It seems almost impossible that starting Knoppix on CD could damage your data drive, especially if no one tried to use the computer with the Knoppix system. Knoppix would detect but not mount the hard drive unless the user deliberately mounted it, then the default mount is read only
Unfortunately, that isn't much help with your lost files and I don't know enough about file recovery to offer anything except maybe Norton utilities or similar might be able to help.

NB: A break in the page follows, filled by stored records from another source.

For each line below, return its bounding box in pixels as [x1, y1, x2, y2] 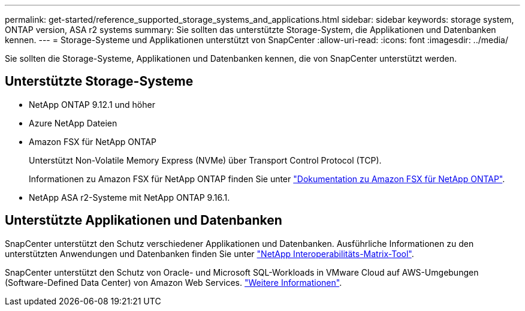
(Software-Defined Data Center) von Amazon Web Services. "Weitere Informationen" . [5, 277, 342, 288]
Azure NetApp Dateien [29, 117, 117, 128]
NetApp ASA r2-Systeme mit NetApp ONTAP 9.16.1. [29, 192, 230, 203]
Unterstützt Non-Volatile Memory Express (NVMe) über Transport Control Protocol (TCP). [29, 155, 382, 165]
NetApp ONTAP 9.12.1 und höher [29, 99, 155, 110]
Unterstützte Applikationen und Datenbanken [5, 213, 282, 228]
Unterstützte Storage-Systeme [5, 74, 194, 89]
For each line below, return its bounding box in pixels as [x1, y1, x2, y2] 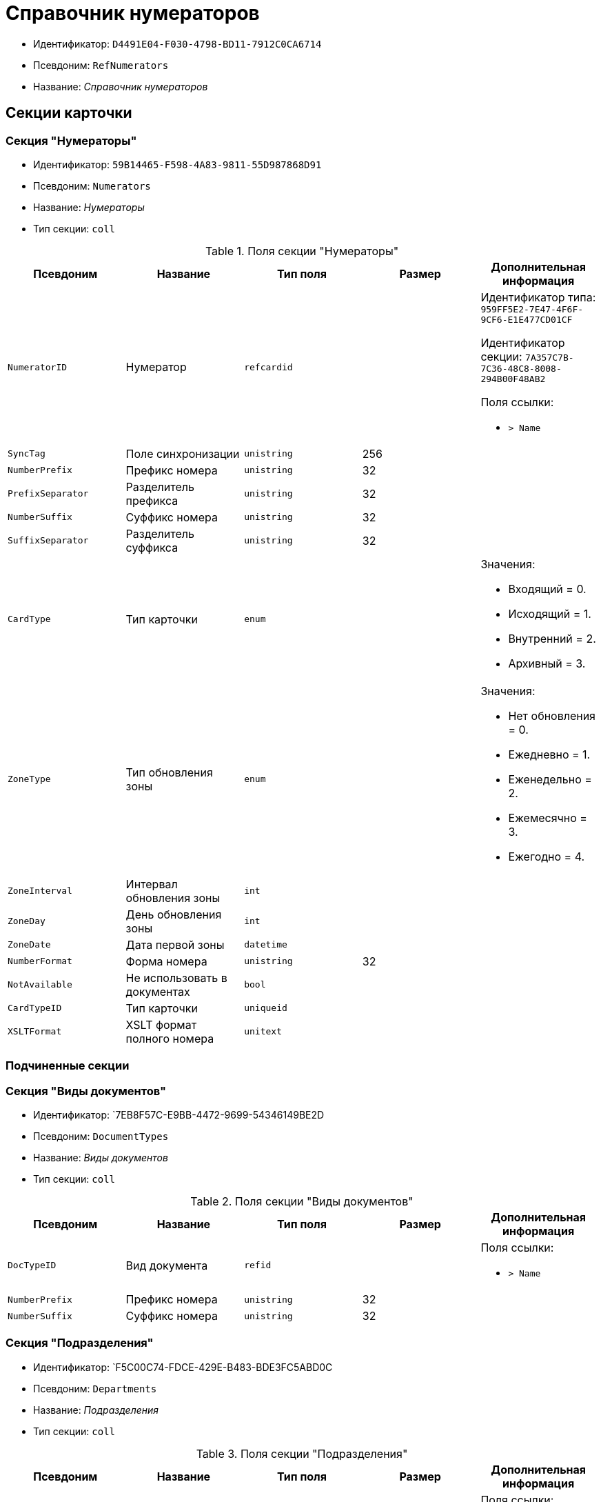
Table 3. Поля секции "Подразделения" [196, 1446, 408, 1461]
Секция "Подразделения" [6, 1336, 154, 1350]
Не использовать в [125, 970, 227, 985]
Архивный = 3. [508, 656, 586, 670]
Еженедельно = [508, 772, 592, 786]
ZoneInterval [8, 885, 72, 897]
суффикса [125, 540, 179, 554]
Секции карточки [6, 104, 132, 122]
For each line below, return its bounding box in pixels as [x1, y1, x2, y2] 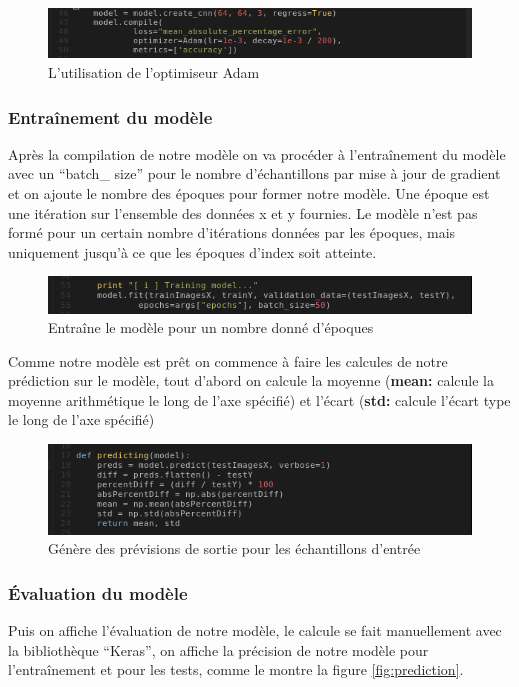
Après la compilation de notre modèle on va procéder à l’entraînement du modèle [8, 143, 506, 164]
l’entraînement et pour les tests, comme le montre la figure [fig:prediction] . [8, 659, 464, 680]
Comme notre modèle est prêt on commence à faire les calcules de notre [8, 350, 448, 371]
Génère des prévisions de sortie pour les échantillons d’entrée [48, 538, 421, 559]
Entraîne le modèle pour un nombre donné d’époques [48, 317, 374, 338]
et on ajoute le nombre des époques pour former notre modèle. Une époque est [8, 183, 490, 204]
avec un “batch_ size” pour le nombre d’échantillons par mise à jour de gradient [8, 163, 501, 184]
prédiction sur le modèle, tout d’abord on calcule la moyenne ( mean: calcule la [8, 370, 494, 391]
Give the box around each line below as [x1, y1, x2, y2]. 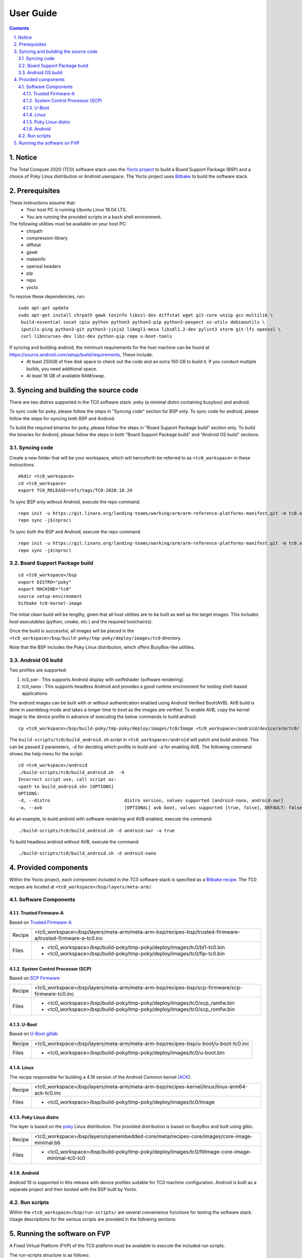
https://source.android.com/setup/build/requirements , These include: [9, 351, 154, 357]
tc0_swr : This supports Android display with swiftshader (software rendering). [22, 676, 185, 682]
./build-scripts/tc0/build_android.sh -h [18, 769, 125, 775]
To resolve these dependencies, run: [9, 293, 86, 299]
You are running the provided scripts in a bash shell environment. [26, 214, 162, 220]
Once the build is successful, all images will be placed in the [9, 628, 134, 634]
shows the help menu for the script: [9, 751, 83, 757]
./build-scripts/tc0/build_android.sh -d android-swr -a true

It's possible Knoppix can read the damaged drive in which case you could use it to transfer the files to someplace safe...link to another computer perhaps. but I would try all the Windows recovery options first.

Stephen
03-16-2004, 05:50 AM
NOW... After Windows XP came back up, my secondary "Data" drive with MY WHOLE LIFE ON IT, including every digital picture I have ever taken over the last 8 years (about 40,000 of them) and ALL of my clilents files worth HUNDREDS OF THOUSANDS OF DOLLARS, is suddenly "Not Accessible"!?!?!?!?! All of the folder and file names, including the drive name are all garbled.

Needless to say, my life is flashing before my eyes...

PLEASE HELP!!!!!!!!!!!!!!!!!!!!!!!!!!!!!!!!!!!!!!!!!!!!!! !!!!!!!!!!!!!!!

And you have all that important data on there with not a single backup??? I would suggest a search on a HD recovery specialist if you cannot get access any other way to backup.